As for you and your partner's stat decs, my partner and I simply wrote them on blank pieces of paper, signed and dated them and had the local police certify them as a true declaration along with a copy of our passports.

We included information like where and when we first met, how our relationship blossomed, trips we took together, what our living arrangements are like, how we divide household chores, who takes care of what finiances, how we support each other emotionally, physically and financially and finally, what our plans are for the future once we arrive in Australia.

Someone on this forum actually suggested that it's good to throw some cutesy stuff like how your partners dad can't wait to show you how to cook a proper Aussie BBQ or take you to a game of Aussie Rules, how you felt when you first saw your partner...she gave you butterflies etc...things like that, just to give it more of a personal feel and show immi that your realtionship is genuine and that you are excited about starting a life together in Aus.

Hope some of this is helpful.....Good luck with everything!


----------



## elkitten (Jul 6, 2009)

There is a guide to what you should talk about in the Booklet 1 (from immi website, the one about your visa) but Lovedup pretty much covered it =)

My BF and i wrote ours with cute personal stuff too--we both did our best to convey how much we love each other and made the declarations "fun," because we are a fun couple. We talked about how we support the same Aussie Rules team, which ended up being really good because on my bank statements I had a purchase from the Carlton shop when i bought him his christmas present....

Your own stat decs are super important, put some time into them, but have fun writing it too!
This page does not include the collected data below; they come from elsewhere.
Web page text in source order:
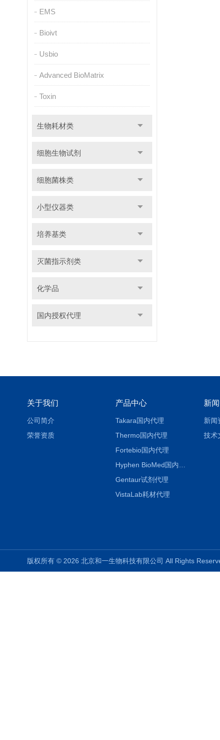
EMS
Bioivt
Usbio
Advanced BioMatrix
Toxin
生物耗材类
细胞生物试剂
细胞菌株类
小型仪器类
培养基类
灭菌指示剂类
化学品
国内授权代理
关于我们
公司简介
荣誉资质
产品中心
Takara国内代理
Thermo国内代理
Fortebio国内代理
Gentaur试剂代理
VistaLab耗材代理
新
新闻
技术
版权所有 © 2026 北京和一生物科技有限公司 All Rights
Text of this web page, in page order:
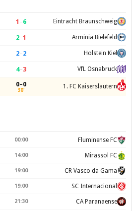
1 –6 Eintracht Braunschweig
2–1 Arminia Bielefeld
2–2 Holstein Kiel
4–3 VfL Osnabruck
0–0
30' 1. FC Kaiserslautern
00:00 Fluminense FC
14:00 Mirassol FC
19:00 CR Vasco da Gama
19:00 SC Internacional
21:30 CA Paranaense
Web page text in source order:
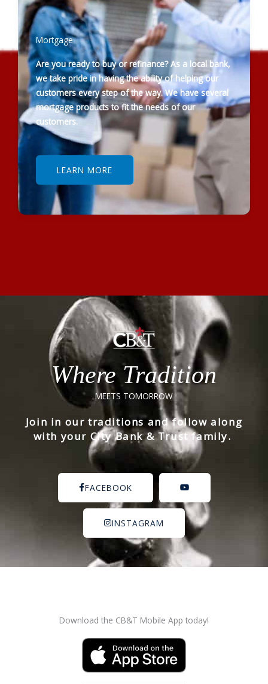
Mortgage
Are you ready to buy or refinance? As a local bank,
we take pride in having the ability of helping our
customers every step of the way. We have several
mortgage products to fit the needs of our
customers.
LEARN MORE
Where Tradition
MEETS TOMORROW
Join in our traditions and follow along
with your City Bank & Trust family.
FACEBOOK
INSTAGRAM
Download the CB&T Mobile App today!
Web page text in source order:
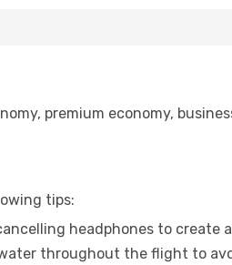
premium economy,
tips:
headphones to create
throughout the flight to
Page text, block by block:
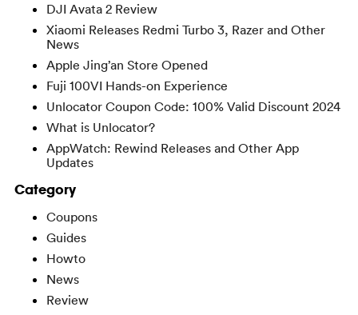
DJI Avata 2 Review
Xiaomi Releases Redmi Turbo 3, Razer and Other
News
Apple Jing’an Store Opened
Fuji 100VI Hands-on Experience
Unlocator Coupon Code: 100% Valid Discount 2024
What is Unlocator?
AppWatch: Rewind Releases and Other App
Updates
Category
Coupons
Guides
Howto
News
Review
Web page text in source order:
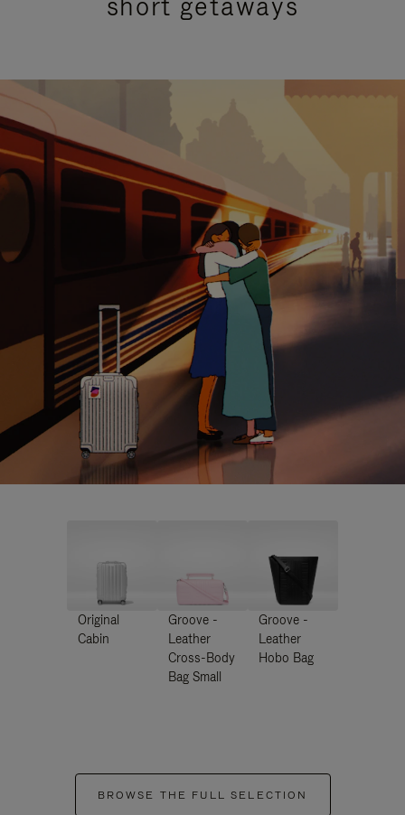
Original
Cabin
Groove -
Leather
Cross-Body
Bag Small
Groove -
Leather
Hobo Bag
BROWSE THE FULL SELECTION
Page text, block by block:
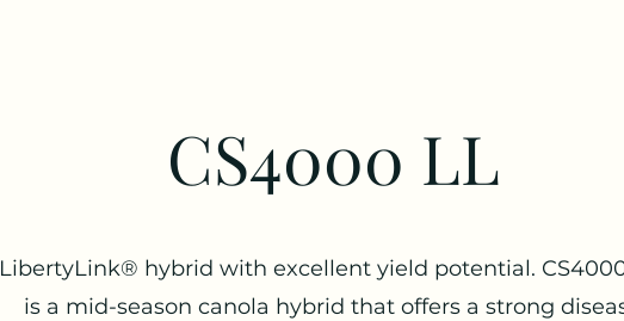
CS4000 LL
LibertyLink® hybrid with excellent yield potential.
is a mid-season canola hybrid that offers a strong
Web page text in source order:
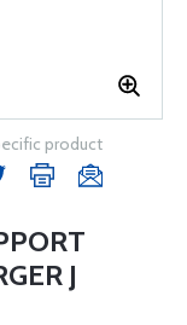
product
J
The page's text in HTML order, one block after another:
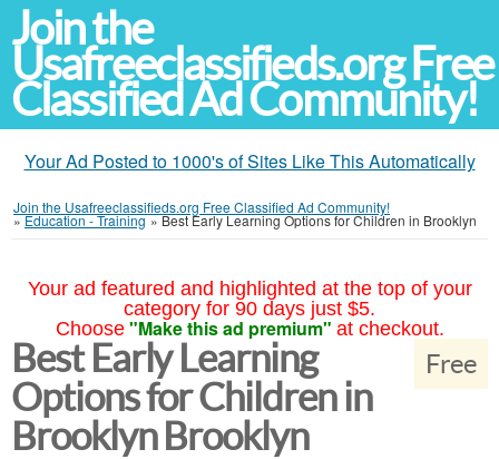
Join the
Usafreeclassifieds.org Free
Classified Ad Community!
Your Ad Posted to 1000's of Sites Like This Automatically
Join the Usafreeclassifieds.org Free Classified Ad Community!
»Education - Training »Best Early Learning Options for Children in Brooklyn
Your ad featured and highlighted at the top of your
category for 90 days just $5.
Choose "Make this ad premium" at checkout.
Free
Best Early Learning
Options for Children in
Brooklyn Brooklyn
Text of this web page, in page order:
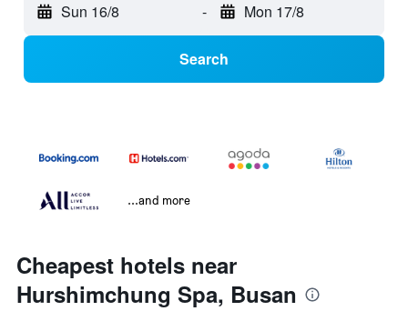
Sun 16/8 - Mon 17/8
Search
...and more
Cheapest hotels near
Hurshimchung Spa, Busan

My BF and i had a lot of fun with it actually =)


----------



## ColumK (Aug 12, 2009)

That's great, thanks so much for all that info. Will be getting around to it this week. We have a two week old baby together so that should cover all the cutesy stuff, so hard trying to get through all these forms with a little one but this forum has been alot of help.



Thanks again, great description of what we need LovedUp, will let you know how I get on.

Thanks,

Colum


----------